Items from a data source:
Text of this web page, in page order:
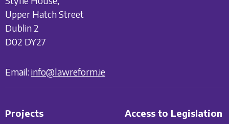
Upper Hatch Street
Dublin 2
D02 DY27
Email: info@lawreform.ie
Projects
Access to Legislation
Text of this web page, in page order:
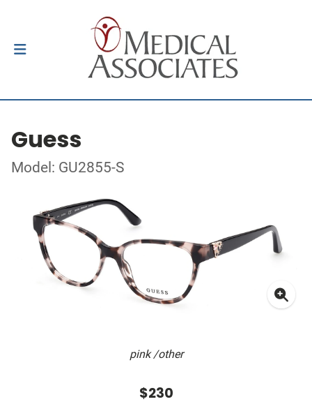
Guess
Model: GU2855-S
pink /other
$230
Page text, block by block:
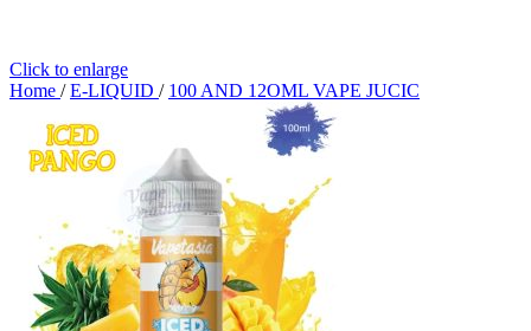
Click to enlarge
Home / E-LIQUID / 100 AND 12OML VAPE JUCIC
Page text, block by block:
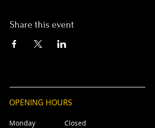
Share this event
OPENING HOURS
Monday Closed
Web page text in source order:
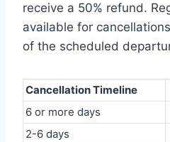
receive a 50% refund.
available for
of the scheduled
Cancellation Timeline
6 or more days
2-6 days
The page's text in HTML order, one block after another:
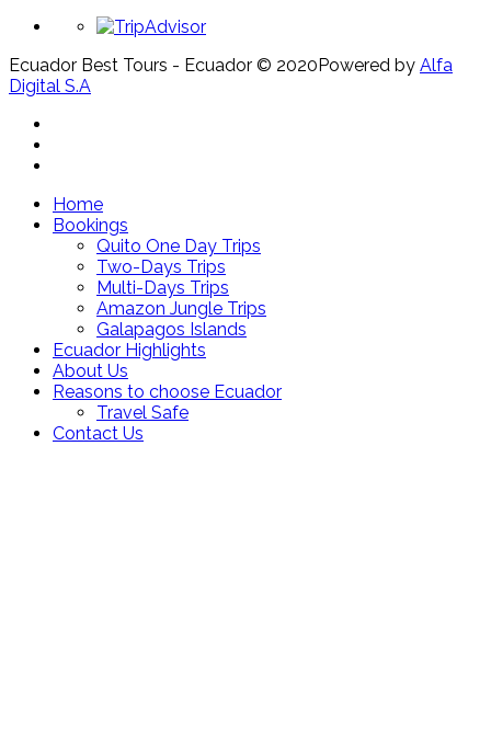
Ecuador Best Tours - Ecuador © 2020Powered by Alfa
Digital S.A
Home
Bookings
Quito One Day Trips
Two-Days Trips
Multi-Days Trips
Amazon Jungle Trips
Galapagos Islands
Ecuador Highlights
About Us
Reasons to choose Ecuador
Travel Safe
Contact Us
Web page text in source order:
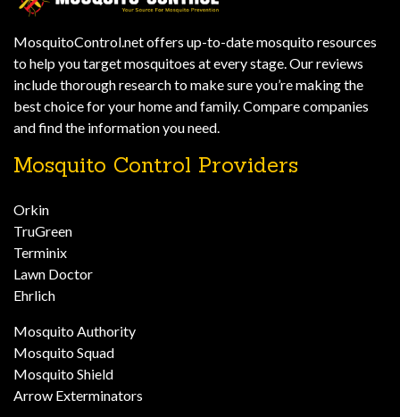
MosquitoControl.net offers up-to-date mosquito resources
to help you target mosquitoes at every stage. Our reviews
include thorough research to make sure you’re making the
best choice for your home and family. Compare companies
and find the information you need.
Mosquito Control Providers
Orkin
TruGreen
Terminix
Lawn Doctor
Ehrlich
Mosquito Authority
Mosquito Squad
Mosquito Shield
Arrow Exterminators
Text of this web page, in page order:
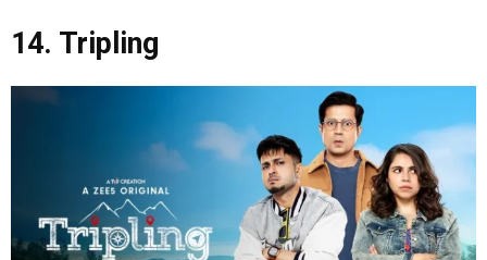
14. Tripling
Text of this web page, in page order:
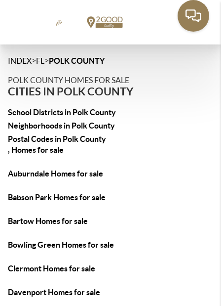
INDEX>FL >POLK COUNTY
POLK COUNTY HOMES FOR SALE
CITIES IN POLK COUNTY
School Districts in Polk County
Neighborhoods in Polk County
Postal Codes in Polk County
, Homes for sale
Auburndale Homes for sale
Babson Park Homes for sale
Bartow Homes for sale
Bowling Green Homes for sale
Clermont Homes for sale
Davenport Homes for sale
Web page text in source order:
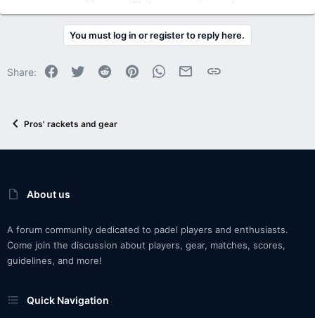
You must log in or register to reply here.
Share: Facebook
Twitter Reddit PinterestWhatsApp
Email Link
Pros' rackets and gear
About us
A forum community dedicated to padel players and enthusiasts.
Come join the discussion about players, gear, matches, scores,
guidelines, and more!
Quick Navigation
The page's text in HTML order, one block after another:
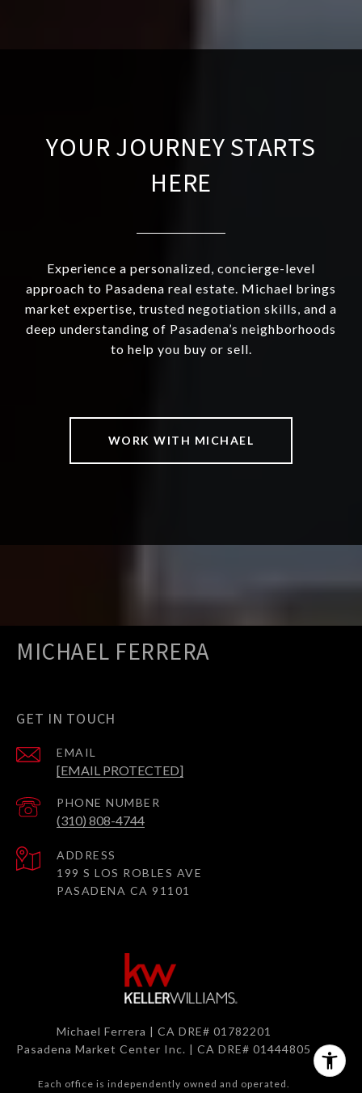
YOUR JOURNEY STARTS
HERE
Experience a personalized, concierge-level
approach to Pasadena real estate. Michael brings
market expertise, trusted negotiation skills, and a
deep understanding of Pasadena’s neighborhoods
to help you buy or sell.
WORK WITH MICHAEL
MICHAEL FERRERA
GET IN TOUCH
EMAIL
[EMAIL PROTECTED]
PHONE NUMBER
(310) 808-4744
ADDRESS
199 S LOS ROBLES AVE
PASADENA CA 91101
Michael Ferrera | CA DRE# 01782201
Pasadena Market Center Inc. | CA DRE# 01444805
Each office is independently owned and operated.
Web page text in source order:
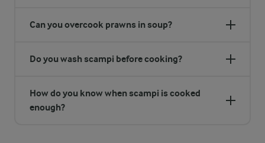
Can you overcook prawns in soup?
Do you wash scampi before cooking?
How do you know when scampi is cooked
enough?
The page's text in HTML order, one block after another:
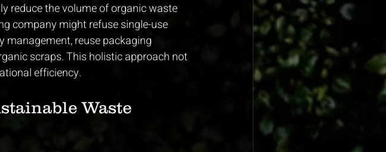
reduce the volume of organic waste
company might refuse single-use
management, reuse packaging
scraps. This holistic approach not
efficiency.
Waste
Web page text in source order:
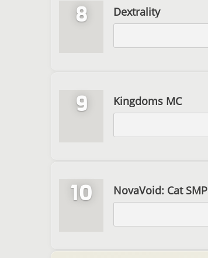
8 Dextrality
9 Kingdoms MC
10 NovaVoid: Cat SMP
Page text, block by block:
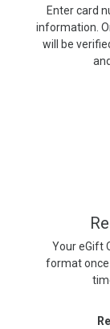
Enter card
information.
will be
Your eGift
format once
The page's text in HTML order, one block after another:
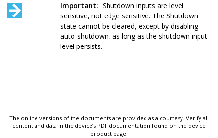
Important: Shutdown inputs are level
sensitive, not edge sensitive. The Shutdown
state cannot be cleared, except by disabling
auto-shutdown, as long as the shutdown input
level persists.
The online versions of the documents are provided as a courtesy. Verify all
content and data in the device’s PDF documentation found on the device
product page.
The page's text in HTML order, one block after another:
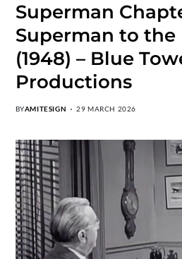
Superman
Superman to the
(1948) – Blue
Productions
BYAMITESIGN 29 MARCH 2026
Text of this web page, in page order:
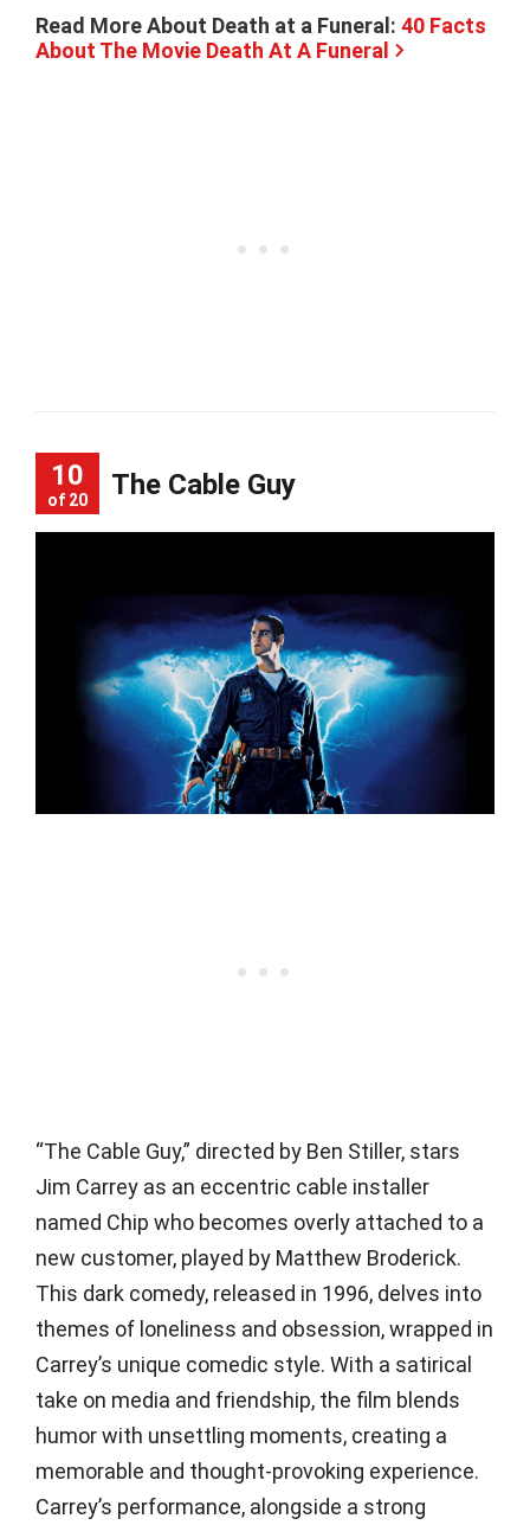
Read More About Death at a Funeral: 40 Facts
About The Movie Death At A Funeral
10
of 20 The Cable Guy
“The Cable Guy,” directed by Ben Stiller, stars
Jim Carrey as an eccentric cable installer
named Chip who becomes overly attached to a
new customer, played by Matthew Broderick.
This dark comedy, released in 1996, delves into
themes of loneliness and obsession, wrapped in
Carrey’s unique comedic style. With a satirical
take on media and friendship, the film blends
humor with unsettling moments, creating a
memorable and thought-provoking experience.
Carrey’s performance, alongside a strong
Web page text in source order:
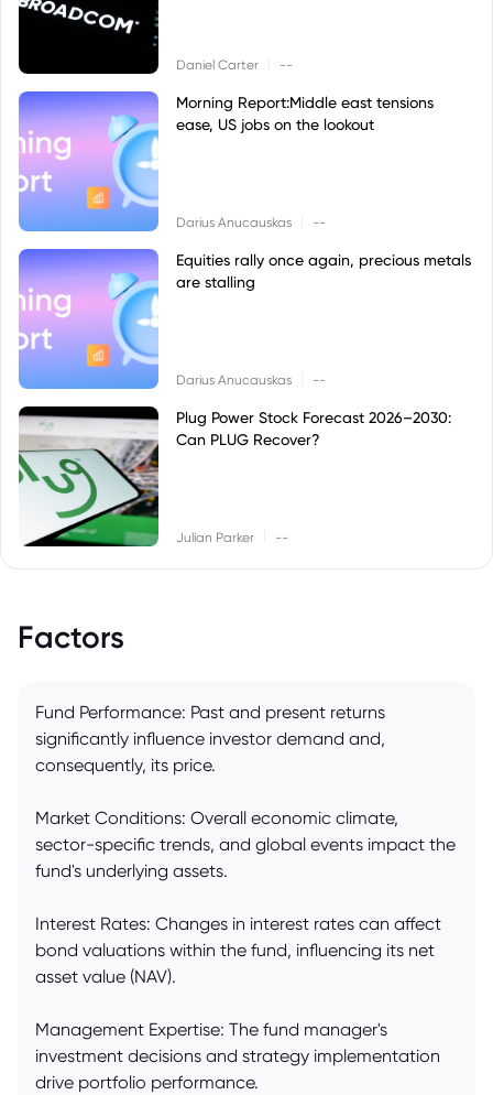
Daniel Carter --
Morning Report:Middle east tensions
ease, US jobs on the lookout
Darius Anucauskas --
Equities rally once again, precious metals
are stalling
Darius Anucauskas --
Plug Power Stock Forecast 2026–2030:
Can PLUG Recover?
Julian Parker --
Factors
Fund Performance: Past and present returns
significantly influence investor demand and,
consequently, its price.
Market Conditions: Overall economic climate,
sector-specific trends, and global events impact the
fund's underlying assets.
Interest Rates: Changes in interest rates can affect
bond valuations within the fund, influencing its net
asset value (NAV).
Management Expertise: The fund manager's
investment decisions and strategy implementation
drive portfolio performance.
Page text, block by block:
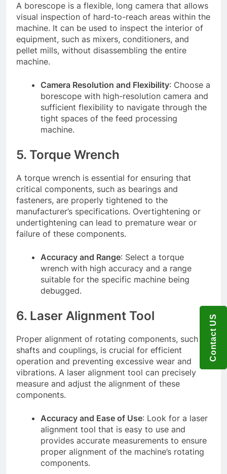
A borescope is a flexible, long camera that allows
visual inspection of hard-to-reach areas within the
machine. It can be used to inspect the interior of
equipment, such as mixers, conditioners, and
pellet mills, without disassembling the entire
machine.
Camera Resolution and Flexibility: Choose a
borescope with high-resolution camera and
sufficient flexibility to navigate through the
tight spaces of the feed processing
machine.
5. Torque Wrench
A torque wrench is essential for ensuring that
critical components, such as bearings and
fasteners, are properly tightened to the
manufacturer’s specifications. Overtightening or
undertightening can lead to premature wear or
failure of these components.
Accuracy and Range: Select a torque
wrench with high accuracy and a range
suitable for the specific machine being
debugged.
6. Laser Alignment Tool
Proper alignment of rotating components, such as
shafts and couplings, is crucial for efficient
operation and preventing excessive wear and
vibrations. A laser alignment tool can precisely
measure and adjust the alignment of these
components.
Accuracy and Ease of Use: Look for a laser
alignment tool that is easy to use and
provides accurate measurements to ensure
proper alignment of the machine’s rotating
components.
Contact US
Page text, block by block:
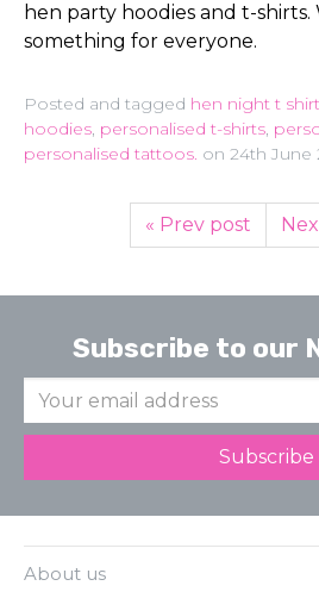
hen party hoodies and t-shirts.
something for everyone.
Posted and tagged hen night t
hoodies, personalised t-shirts,
personalised tattoos. on 24th June
« Prev post
Subscribe to our
About us
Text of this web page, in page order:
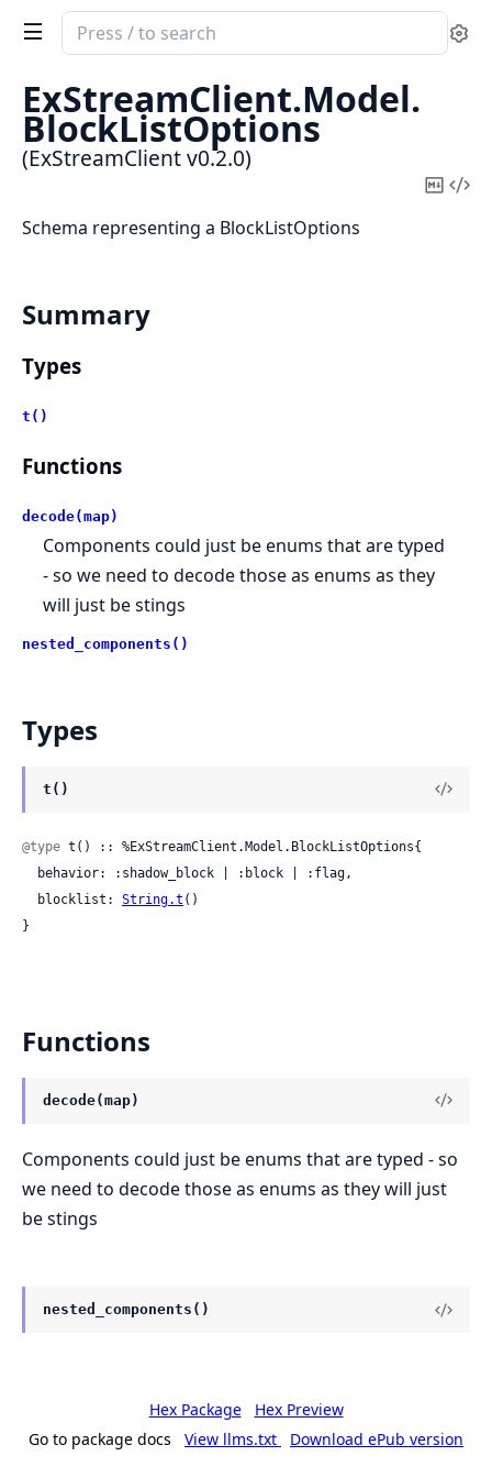
Search
documentation
of
ExStreamClient
ExStreamClient.Model.
BlockListOptions
(ExStreamClient v0.2.0)
Copy
Schema representing a BlockListOptions
Summary
Types
t()
Functions
decode(map)
Components could just be enums that are typed
- so we need to decode those as enums as they
will just be stings
nested_components()
Types
t()
@type t() :: %ExStreamClient.Model.BlockListOptions{
  blocklist:
String.t ()
}
Functions
decode(map)
Components could just be enums that are typed - so
we need to decode those as enums as they will just
be stings
nested_components()
Hex Package
Hex Preview
Go to package docs
View llms.txt Download ePub version
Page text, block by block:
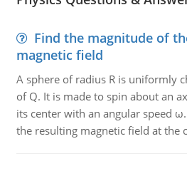
Find the magnitude of
magnetic field
A sphere of radius R is uniformly
of Q. It is made to spin about an
its center with an angular speed
the resulting magnetic field at the

THE TASK: All of the entries above should be retyped exactly, with the pictures left out.

PROBLEM SOLUTION:
Text of this web page, in page order:
Upper Hatch Street
Dublin 2
D02 DY27
Email: info@lawreform.ie
Projects
Access to Legislation
Text of this web page, in page order:
Guess
Model: GU2855-S
pink /other
$230
Page text, block by block:
Click to enlarge
Home / E-LIQUID / 100 AND 12OML VAPE JUCIC
Page text, block by block:
Share this event
OPENING HOURS
Monday Closed
Web page text in source order:
receive a 50% refund.
available for
of the scheduled
Cancellation Timeline
6 or more days
2-6 days
The page's text in HTML order, one block after another:
Ecuador Best Tours - Ecuador © 2020Powered by Alfa
Digital S.A
Home
Bookings
Quito One Day Trips
Two-Days Trips
Multi-Days Trips
Amazon Jungle Trips
Galapagos Islands
Ecuador Highlights
About Us
Reasons to choose Ecuador
Travel Safe
Contact Us
Web page text in source order:
MosquitoControl.net offers up-to-date mosquito resources
to help you target mosquitoes at every stage. Our reviews
include thorough research to make sure you’re making the
best choice for your home and family. Compare companies
and find the information you need.
Mosquito Control Providers
Orkin
TruGreen
Terminix
Lawn Doctor
Ehrlich
Mosquito Authority
Mosquito Squad
Mosquito Shield
Arrow Exterminators
Text of this web page, in page order:
14. Tripling
Text of this web page, in page order:
INDEX>FL >POLK COUNTY
POLK COUNTY HOMES FOR SALE
CITIES IN POLK COUNTY
School Districts in Polk County
Neighborhoods in Polk County
Postal Codes in Polk County
, Homes for sale
Auburndale Homes for sale
Babson Park Homes for sale
Bartow Homes for sale
Bowling Green Homes for sale
Clermont Homes for sale
Davenport Homes for sale
Web page text in source order:
You must log in or register to reply here.
Share: Facebook
Twitter Reddit PinterestWhatsApp
Email Link
Pros' rackets and gear
About us
A forum community dedicated to padel players and enthusiasts.
Come join the discussion about players, gear, matches, scores,
guidelines, and more!
Quick Navigation
The page's text in HTML order, one block after another:
YOUR JOURNEY STARTS
HERE
Experience a personalized, concierge-level
approach to Pasadena real estate. Michael brings
market expertise, trusted negotiation skills, and a
deep understanding of Pasadena’s neighborhoods
to help you buy or sell.
WORK WITH MICHAEL
MICHAEL FERRERA
GET IN TOUCH
EMAIL
[EMAIL PROTECTED]
PHONE NUMBER
(310) 808-4744
ADDRESS
199 S LOS ROBLES AVE
PASADENA CA 91101
Michael Ferrera | CA DRE# 01782201
Pasadena Market Center Inc. | CA DRE# 01444805
Each office is independently owned and operated.
Web page text in source order:
Can you overcook prawns in soup?
Do you wash scampi before cooking?
How do you know when scampi is cooked
enough?
The page's text in HTML order, one block after another:
reduce the volume of organic waste
company might refuse single-use
management, reuse packaging
scraps. This holistic approach not
efficiency.
Waste
Web page text in source order:
8 Dextrality
9 Kingdoms MC
10 NovaVoid: Cat SMP
Page text, block by block:
Enter card
information.
will be
Your eGift
format once
The page's text in HTML order, one block after another:
Important: Shutdown inputs are level
sensitive, not edge sensitive. The Shutdown
state cannot be cleared, except by disabling
auto-shutdown, as long as the shutdown input
level persists.
The online versions of the documents are provided as a courtesy. Verify all
content and data in the device’s PDF documentation found on the device
product page.
The page's text in HTML order, one block after another:
Superman
Superman to the
(1948) – Blue
Productions
BYAMITESIGN 29 MARCH 2026
Text of this web page, in page order:
Read More About Death at a Funeral: 40 Facts
About The Movie Death At A Funeral
10
of 20 The Cable Guy
“The Cable Guy,” directed by Ben Stiller, stars
Jim Carrey as an eccentric cable installer
named Chip who becomes overly attached to a
new customer, played by Matthew Broderick.
This dark comedy, released in 1996, delves into
themes of loneliness and obsession, wrapped in
Carrey’s unique comedic style. With a satirical
take on media and friendship, the film blends
humor with unsettling moments, creating a
memorable and thought-provoking experience.
Carrey’s performance, alongside a strong
Web page text in source order:
Daniel Carter --
Morning Report:Middle east tensions
ease, US jobs on the lookout
Darius Anucauskas --
Equities rally once again, precious metals
are stalling
Darius Anucauskas --
Plug Power Stock Forecast 2026–2030:
Can PLUG Recover?
Julian Parker --
Factors
Fund Performance: Past and present returns
significantly influence investor demand and,
consequently, its price.
Market Conditions: Overall economic climate,
sector-specific trends, and global events impact the
fund's underlying assets.
Interest Rates: Changes in interest rates can affect
bond valuations within the fund, influencing its net
asset value (NAV).
Management Expertise: The fund manager's
investment decisions and strategy implementation
drive portfolio performance.
Page text, block by block:
A borescope is a flexible, long camera that allows
visual inspection of hard-to-reach areas within the
machine. It can be used to inspect the interior of
equipment, such as mixers, conditioners, and
pellet mills, without disassembling the entire
machine.
Camera Resolution and Flexibility: Choose a
borescope with high-resolution camera and
sufficient flexibility to navigate through the
tight spaces of the feed processing
machine.
5. Torque Wrench
A torque wrench is essential for ensuring that
critical components, such as bearings and
fasteners, are properly tightened to the
manufacturer’s specifications. Overtightening or
undertightening can lead to premature wear or
failure of these components.
Accuracy and Range: Select a torque
wrench with high accuracy and a range
suitable for the specific machine being
debugged.
6. Laser Alignment Tool
Proper alignment of rotating components, such as
shafts and couplings, is crucial for efficient
operation and preventing excessive wear and
vibrations. A laser alignment tool can precisely
measure and adjust the alignment of these
components.
Accuracy and Ease of Use: Look for a laser
alignment tool that is easy to use and
provides accurate measurements to ensure
proper alignment of the machine’s rotating
components.
Contact US
Page text, block by block:
hen party hoodies and t-shirts.
something for everyone.
Posted and tagged hen night t
hoodies, personalised t-shirts,
personalised tattoos. on 24th June
« Prev post
Subscribe to our
About us
Text of this web page, in page order:
Search
documentation
of
ExStreamClient
ExStreamClient.Model.
BlockListOptions
(ExStreamClient v0.2.0)
Copy
Schema representing a BlockListOptions
Summary
Types
t()
Functions
decode(map)
Components could just be enums that are typed
- so we need to decode those as enums as they
will just be stings
nested_components()
Types
t()
@type t() :: %ExStreamClient.Model.BlockListOptions{
  blocklist:
String.t ()
}
Functions
decode(map)
Components could just be enums that are typed - so
we need to decode those as enums as they will just
be stings
nested_components()
Hex Package
Hex Preview
Go to package docs
View llms.txt Download ePub version
Page text, block by block:
Find the magnitude of
magnetic field
A sphere of radius R is uniformly
of Q. It is made to spin about an
its center with an angular speed
the resulting magnetic field at the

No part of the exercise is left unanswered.